Miss me? I know it’s been a whopping day since the last stream and about 5 days since the last video, but it’s already time to watch a new video!!! Please watch this and look for errors! This is a final review of this video “why don’t rocket engines melt” so please only look for errors and don’t worry about general feedback at this point. Thanks everyone !!! Enjoy! https://app.frame.io/r/7200df51-a709-414b-9f10-6c83c52c1266

Comments

NASA in a sense caught a hail-Mary pass out of the disaster by finding a much less embarrassing public excuse for pulling the plug on SLC-6 than having it get out that their astronauts balked at absorbing a life-time radiation dose in one flight. Since our military polar-orbiting satellites are radiation hardened verses low-inclination or geo-sync satellites, it made sense when I heard it. Anyway, something I wanted to pass along when I heard you pop Jared that question.
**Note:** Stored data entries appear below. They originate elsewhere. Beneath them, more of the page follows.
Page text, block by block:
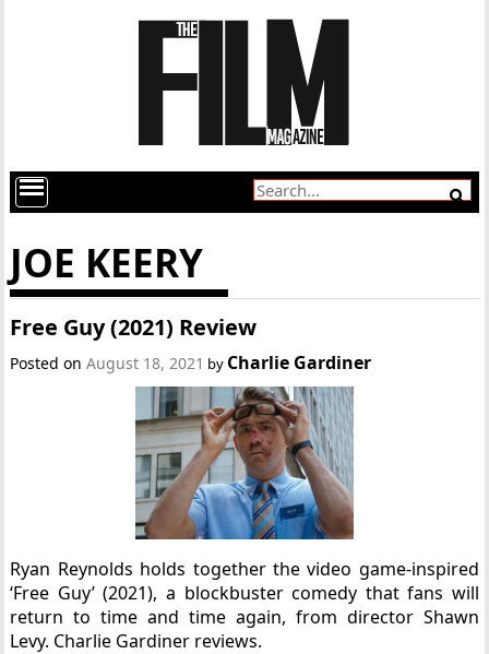
JOE KEERY
Free Guy (2021) Review
Posted onAugust 18, 2021 by Charlie Gardiner
Ryan Reynolds holds together the video game-inspired
‘Free Guy’ (2021), a blockbuster comedy that fans will
return to time and time again, from director Shawn
Levy. Charlie Gardiner reviews.
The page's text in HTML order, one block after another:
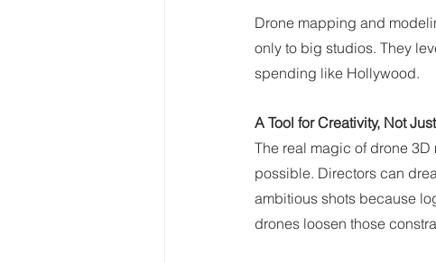
Drone mapping and
only to big studios. They
spending like Hollywood.
A Tool for Creativity, Not
The real magic of drone 3D
possible. Directors can
ambitious shots because
drones loosen those
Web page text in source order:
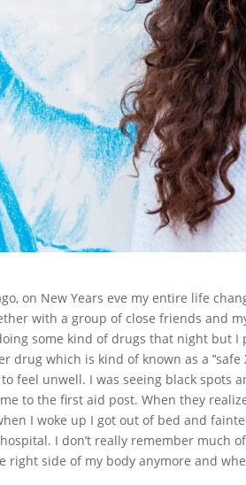
on New Years eve my entire life
with a group of close friends and
some kind of drugs that night but
drug which is kind of known as a
feel unwell. I was seeing black spots
to the first aid post. When they
I woke up I got out of bed and
I don’t really remember much
right side of my body anymore and
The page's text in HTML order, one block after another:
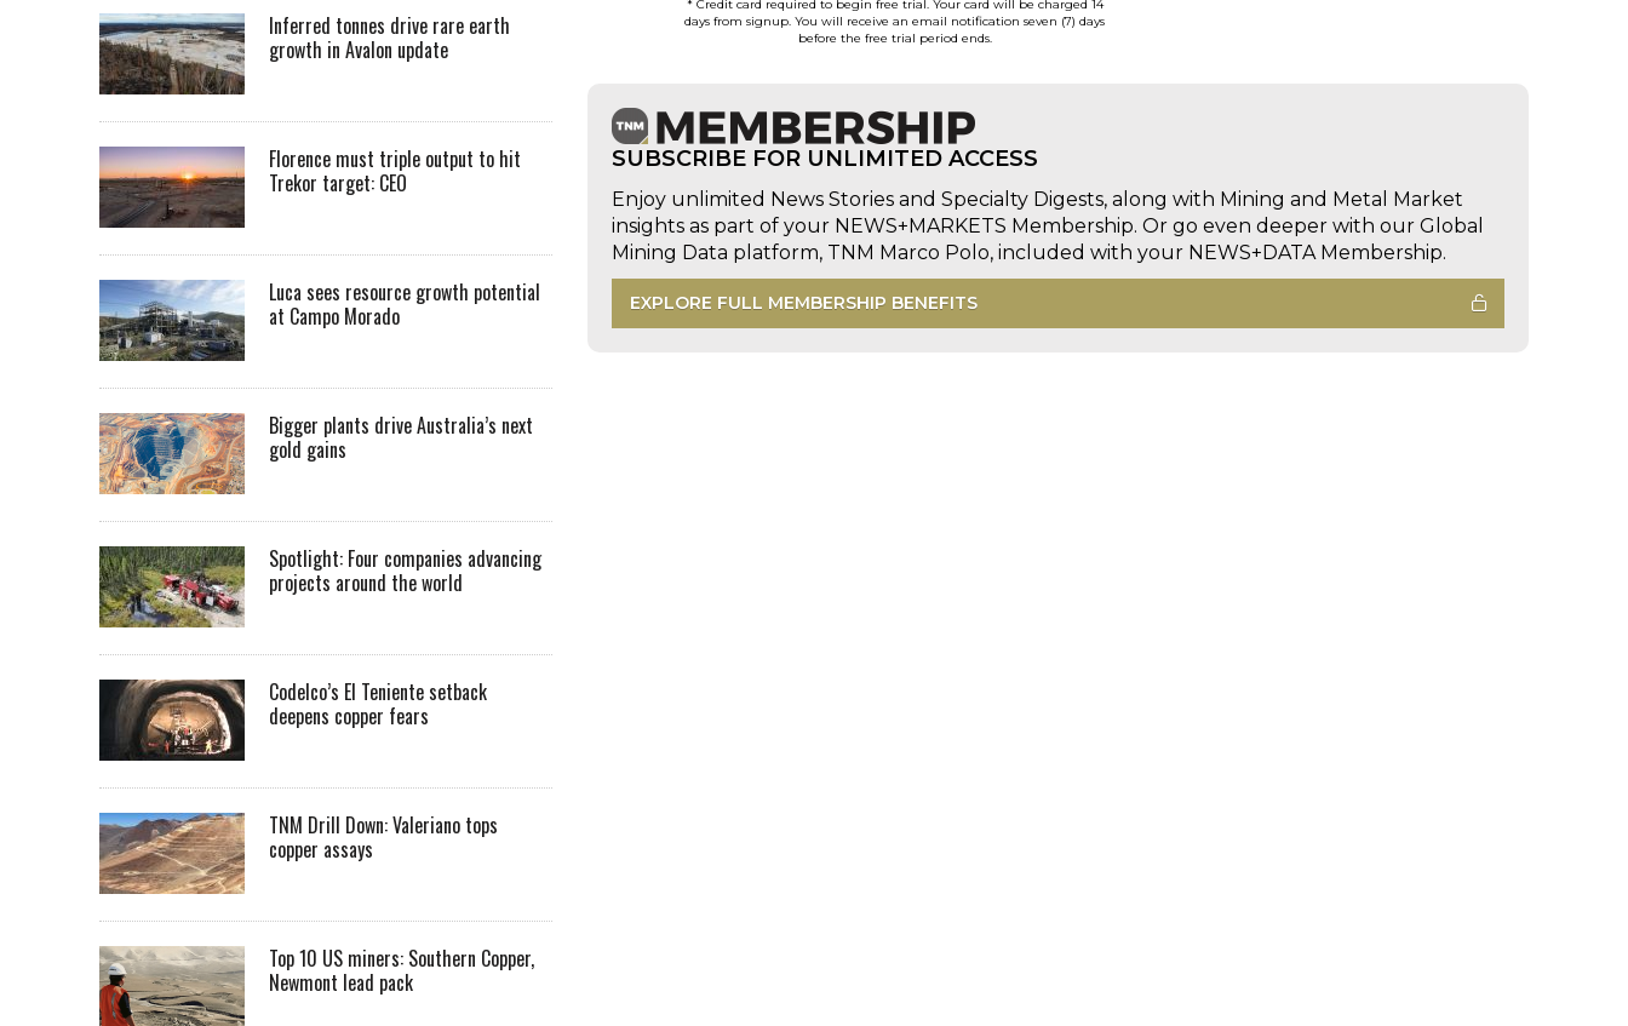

Tim, about your question of doing the first manned polar orbit mission ... I was stationed at Vandenberg AFB when Challenger happened. NASA had poured billions into Space Launch Complex 6 (originally built for the defunct Manned Orbiting Laboratory program) and Shuttle Enterprise had made its SLC-6 pathfinder fit checks. When NASA stated there weren't enough Shuttles to continue with the Vandenberg spaceport, California central coast real estate tanked overnight. Years later I was commiserating with an aerospace executive in the airline seat next to me who provided a backstory. Apparently astronauts would have gotten such a high dose of radiation crossing the poles multiple times on a typical shuttle mission, they would have accumulated a life-time dose. The military astronauts were supposedly OK with that, but NASA's civilian astronauts who wanted to make space a career balked. Shielding options were unattractive from payload standpoint (Vandenberg's south westerly polar trajectories were already disadvantaged verses KSC's easterly trajectories) and a practical standpoint for usable space inside the cabin space.

Nice

Can you post a YouTube link as well, streaming on this sucks

Omari Antony

Still closer to half as hot as opposed to twice as hot (150% vs 200%). Half is being used to denote a "ball-park" amount.

Frank Tippin

great video!

21 seconds in you say that the 3500K Temp. Is about half as hot as the sun (5800K), when in reality its over 60 percent (60.3 percent).

Great stuff!

@3:33 "It has inherent limitations and viability." Did you mean to say limited viability?